Your task >> The pictures in the data below are to be omitted; all else must be duplicated exactly.

──────────

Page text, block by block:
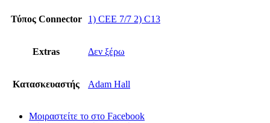
Τύπος Connector 1) CEE 7/7 2) C13
Extras Δεν ξέρω
Κατασκευαστής Adam Hall
Μοιραστείτε το στο Facebook
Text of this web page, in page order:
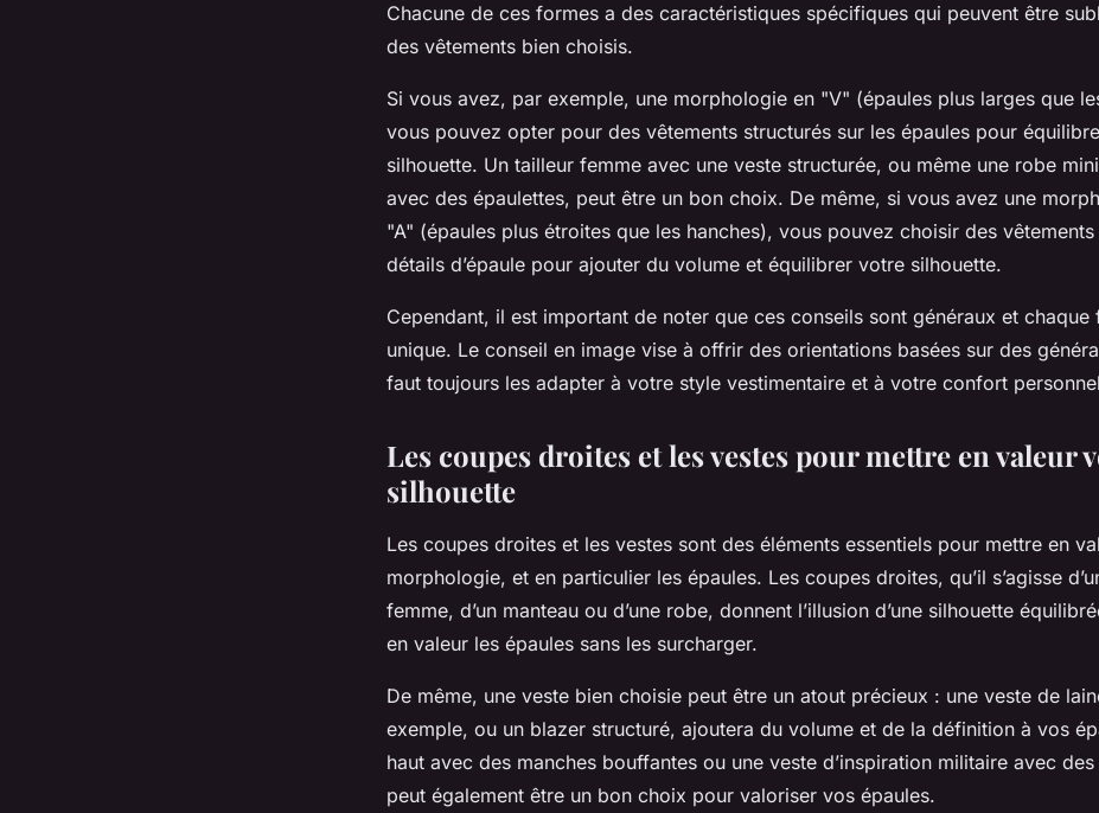
Chacune de ces formes a des caractéristiques spécifiques qui peuvent être
des vêtements bien choisis.
Si vous avez, par exemple, une morphologie en "V" (épaules plus larges que
vous pouvez opter pour des vêtements structurés sur les épaules pour
silhouette. Un tailleur femme avec une veste structurée, ou même une robe
avec des épaulettes, peut être un bon choix. De même, si vous avez une
"A" (épaules plus étroites que les hanches), vous pouvez choisir des
détails d’épaule pour ajouter du volume et équilibrer votre silhouette.
Cependant, il est important de noter que ces conseils sont généraux et chaque
unique. Le conseil en image vise à offrir des orientations basées sur des
faut toujours les adapter à votre style vestimentaire et à votre confort
Les coupes droites et les vestes pour mettre en valeur
silhouette
Les coupes droites et les vestes sont des éléments essentiels pour mettre en
morphologie, et en particulier les épaules. Les coupes droites, qu’il s’agisse
femme, d’un manteau ou d’une robe, donnent l’illusion d’une silhouette
en valeur les épaules sans les surcharger.
De même, une veste bien choisie peut être un atout précieux : une veste de
exemple, ou un blazer structuré, ajoutera du volume et de la définition à vos
haut avec des manches bouffantes ou une veste d’inspiration militaire avec
peut également être un bon choix pour valoriser vos épaules.
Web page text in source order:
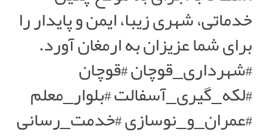
خدماتی، شهری زیبا، ایمن و پایدار را
برای شما عزیزان به ارمغان آورد.
#شهرداری_قوچان #قوچان
#لکه_گیری_آسفالت #بلوار_معلم
#عمران_و_نوسازی #خدمت_رسانی

──────────

Task response >>
Page text, block by block:
Τύπος Connector 1) CEE 7/7 2) C13
Extras Δεν ξέρω
Κατασκευαστής Adam Hall
Μοιραστείτε το στο Facebook
Text of this web page, in page order:
Chacune de ces formes a des caractéristiques spécifiques qui peuvent être
des vêtements bien choisis.
Si vous avez, par exemple, une morphologie en "V" (épaules plus larges que
vous pouvez opter pour des vêtements structurés sur les épaules pour
silhouette. Un tailleur femme avec une veste structurée, ou même une robe
avec des épaulettes, peut être un bon choix. De même, si vous avez une
"A" (épaules plus étroites que les hanches), vous pouvez choisir des
détails d’épaule pour ajouter du volume et équilibrer votre silhouette.
Cependant, il est important de noter que ces conseils sont généraux et chaque
unique. Le conseil en image vise à offrir des orientations basées sur des
faut toujours les adapter à votre style vestimentaire et à votre confort
Les coupes droites et les vestes pour mettre en valeur
silhouette
Les coupes droites et les vestes sont des éléments essentiels pour mettre en
morphologie, et en particulier les épaules. Les coupes droites, qu’il s’agisse
femme, d’un manteau ou d’une robe, donnent l’illusion d’une silhouette
en valeur les épaules sans les surcharger.
De même, une veste bien choisie peut être un atout précieux : une veste de
exemple, ou un blazer structuré, ajoutera du volume et de la définition à vos
haut avec des manches bouffantes ou une veste d’inspiration militaire avec
peut également être un bon choix pour valoriser vos épaules.
Web page text in source order:
خدماتی، شهری زیبا، ایمن و پایدار را
برای شما عزیزان به ارمغان آورد.
#شهرداری_قوچان #قوچان
#لکه_گیری_آسفالت #بلوار_معلم
#عمران_و_نوسازی #خدمت_رسانی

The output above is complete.